Outlook

The evolution of extra-tropical tree genera involves dynamic speciation processes. Fagus species are wind-pollinated but animal-dispersed and have a narrow ecological niche. Therefore, beech populations are prone to becoming isolated during phases of area disruption. This can lead to speciation accompanied by lineage sorting. At the same time, species boundaries remain permeable: Fagaceae are known for both ancient and recent gene flow between lineages that diverged tens of millions of years ago (e.g. McVay et al., 2017; López-Heredia et al., 2020). Phases of area expansion likely led to secondary contacts and lineage mixing. Auto- and allopolyploidisation, hybridisation, introgression, and incomplete lineage sorting may leave complex genetic imprints. Single-copy or uniparentally inherited genetic markers can only capture some aspects of this complexity. Biparentally inherited, multi-copy, multi-locus markers, can instead provide direct evidence for past and recent reticulation. In this context, the 5S intergenic spacers are a unique source of information, being the only currently known region that (i ) is highly divergent, (ii ) can be easily amplified due to the conservation of the 5S rRNA genes, and (iii ) can be analysed using High-Throughput Sequencing because of its relatively short length. In this work, the O- and I/X-types found in F. japonica point towards a hybrid (allopolyploid) origin, and the distribution of A- and B-types in the crenata-sylvatica lineage reflect speciation processes predating the establishment of the modern species.
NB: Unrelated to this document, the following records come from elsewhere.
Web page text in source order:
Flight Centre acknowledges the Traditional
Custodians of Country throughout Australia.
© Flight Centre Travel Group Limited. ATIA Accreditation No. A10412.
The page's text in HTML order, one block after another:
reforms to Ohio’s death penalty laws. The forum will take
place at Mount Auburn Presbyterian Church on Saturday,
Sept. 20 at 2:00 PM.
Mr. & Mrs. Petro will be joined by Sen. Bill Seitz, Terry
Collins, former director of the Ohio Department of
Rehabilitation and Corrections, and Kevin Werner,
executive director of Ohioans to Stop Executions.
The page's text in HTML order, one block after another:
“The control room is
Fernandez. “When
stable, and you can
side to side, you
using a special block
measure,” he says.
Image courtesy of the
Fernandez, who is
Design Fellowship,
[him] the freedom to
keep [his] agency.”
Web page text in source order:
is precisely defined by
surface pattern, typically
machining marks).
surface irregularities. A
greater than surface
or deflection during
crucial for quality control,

Beeches are ideal study objects because of the low species number and well-documented fossil record. Better understanding the diversity we observed and the putatively ancestral variants will require material from East Asian species not included in the present study: F. engleriana, F. hayatae, F. longipetiolata, and F. lucida , as well as from the yet poorly studied (eastern) North American F. grandifolia (but see Galván-Hernández et al., 2020). Similarly, nothing is known about 5S-IGS gene pools of East Asian and American oaks (and little about their ITS diversity); nevertheless, phylogenomic data of North American and French oaks have anticipated the existence of complex species relationships (Lepoittevin et al., 2015; Hipp et al., 2019). Non-trivial phylogenetic signals that may be the product of reticulate evolution also characterize all other Fagaceae (even complete plastomes cannot resolve the monophyly of oaks) and Fagales in general.
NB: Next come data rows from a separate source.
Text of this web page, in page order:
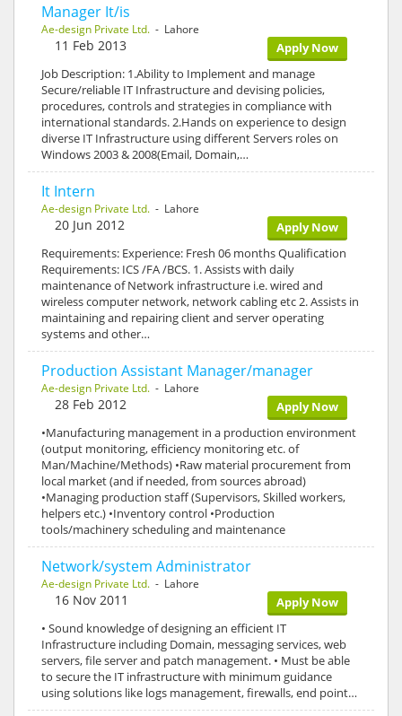
Manager It/is
Ae-design Private Ltd. - Lahore
Apply Now
11 Feb 2013
Job Description: 1.Ability to Implement and manage
Secure/reliable IT Infrastructure and devising policies,
procedures, controls and strategies in compliance with
international standards. 2.Hands on experience to design
diverse IT Infrastructure using different Servers roles on
Windows 2003 & 2008(Email, Domain,…
It Intern
Ae-design Private Ltd. - Lahore
Apply Now
20 Jun 2012
Requirements: Experience: Fresh 06 months Qualification
Requirements: ICS /FA /BCS. 1. Assists with daily
maintenance of Network infrastructure i.e. wired and
wireless computer network, network cabling etc 2. Assists in
maintaining and repairing client and server operating
systems and other…
Production Assistant Manager/manager
Ae-design Private Ltd. - Lahore
Apply Now
28 Feb 2012
•Manufacturing management in a production environment
(output monitoring, efficiency monitoring etc. of
Man/Machine/Methods) •Raw material procurement from
local market (and if needed, from sources abroad)
•Managing production staff (Supervisors, Skilled workers,
helpers etc.) •Inventory control •Production
tools/machinery scheduling and maintenance
Network/system Administrator
Ae-design Private Ltd. - Lahore
Apply Now
16 Nov 2011
• Sound knowledge of designing an efficient IT
Infrastructure including Domain, messaging services, web
servers, file server and patch management. • Must be able
to secure the IT infrastructure with minimum guidance
using solutions like logs management, firewalls, end point…
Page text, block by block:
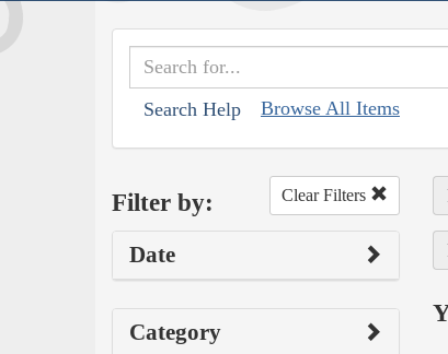
Search Help Browse All Items
Filter by: Clear Filters
Date
Category

Further applications of 5S-IGS HTS data include taxonomy (co-)informed by genetics (e.g. Grimm & Denk, 2014; Liede-Schumann et al., 2020) and the assessment of global biodiversity in addition to the traditional counting of numbers of species (e.g. Forest et al., 2018). The species-status of F. sylvatica vs. F. orientalis has long been discussed but with focus on the wrong populations: while the western (here: Greek) F. orientalis may be addressed as a subspecies of F. sylvatica, the Iranian populations deserve the recognition as a species and represent a most valuable genetic resource.